When you configure this alert, consider the number of app instances running on <%= vars.app_runtime_abbr %>, the logging rate that you configured in
<%= vars.app_runtime_abbr %>, your other <%= vars.app_runtime_abbr %> configuration settings, and so on.
For more information about third-party log management services, see [Streaming App Logs to Log Management Services](../devguide/services/log-management.html).

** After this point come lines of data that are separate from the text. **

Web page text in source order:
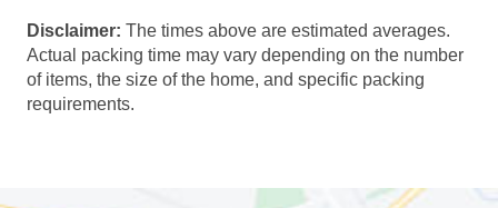
Disclaimer: The times above are estimated averages.
Actual packing time may vary depending on the number
of items, the size of the home, and specific packing
requirements.
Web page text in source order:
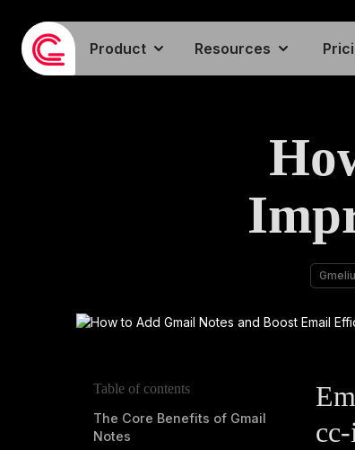
Product Resources
Table of contents
The Core Benefits of Gmail
Notes

## <a id='view-counter'></a> Identifying apps that exceed the app log rate limit
Diego also logs when a noisy app instance exceeds the log rate limit configured in <%= vars.app_runtime_abbr %>. A log message similar to the following example:
appears in the log stream for the noisy app:
<pre class="terminal">
2022-08-22T12:42:18.90-0800 [APP/PROC/WEB/0] OUT app instance exceeded log rate limit (1024 bytes/sec)
</pre>
To identify which app instances are exceeding the app log rate limit:
<p> The Firehose and Log Cache plug-ins are developed by the open-source Cloud Foundry community and are not supported by
VMware.</p>
1. In a terminal window, install the Firehose plug-in by running:
```
cf install-plugin 'Firehose Plugin'
```
1. Install the Log Cache plug-in by running:
```
cf install-plugin 'log-cache'
```
1. Filter your app log messages by running:
```
cf nozzle -f LogMessage | grep "app instance exceeded log rate limit"
```
This command returns all logs with log messages containing `"app instance exceeded log rate limit"`, similar to the following example:
<pre class="terminal">
origin:"rep" eventType:LogMessage timestamp:1583859621886751670 deployment:"warp-drive" job:"diego-cell" index:"3a574bde-91df-48b8-ae21-1d6913da0908" ip:"10.0.1.33" tags:<key:"app_id" value:"34bcfafc-402b-4bb4-84db-aea5401b79eb" > tags:<key:"app_name" value:"app-2" > tags:<key:"instance_id" value:"0" > tags:<key:"organization_id" value:"a30f39c2-4ff3-48a1-a869-a9ed21812a61" > tags:<key:"organization_name" value:"test" > tags:<key:"process_id" value:"34bcfafc-402b-4bb4-84db-aea5401b79eb" > tags:<key:"process_instance_id" value:"92e2ee78-3a1d-41a6-4933-e47b" > tags:<key:"process_type" value:"web" > tags:<key:"source_id" value:"34bcfafc-402b-4bb4-84db-aea5401b79eb" > tags:<key:"space_id" value:"0e2d2d58-3ef5-43f3-b880-c8a30903a96b" > tags:<key:"space_name" value:"test-2" > logMessage:<message:"app instance exceeded log rate limit (1024 bytes/sec)" message_type:OUT timestamp:1583859621886751670 app_id:"34bcfafc-402b-4bb4-84db-aea5401b79eb" source_type:"APP/PROC/WEB" source_instance:"0" >
</pre>
You can inspect these logs to identify which app instances are exceeding the log rate limit.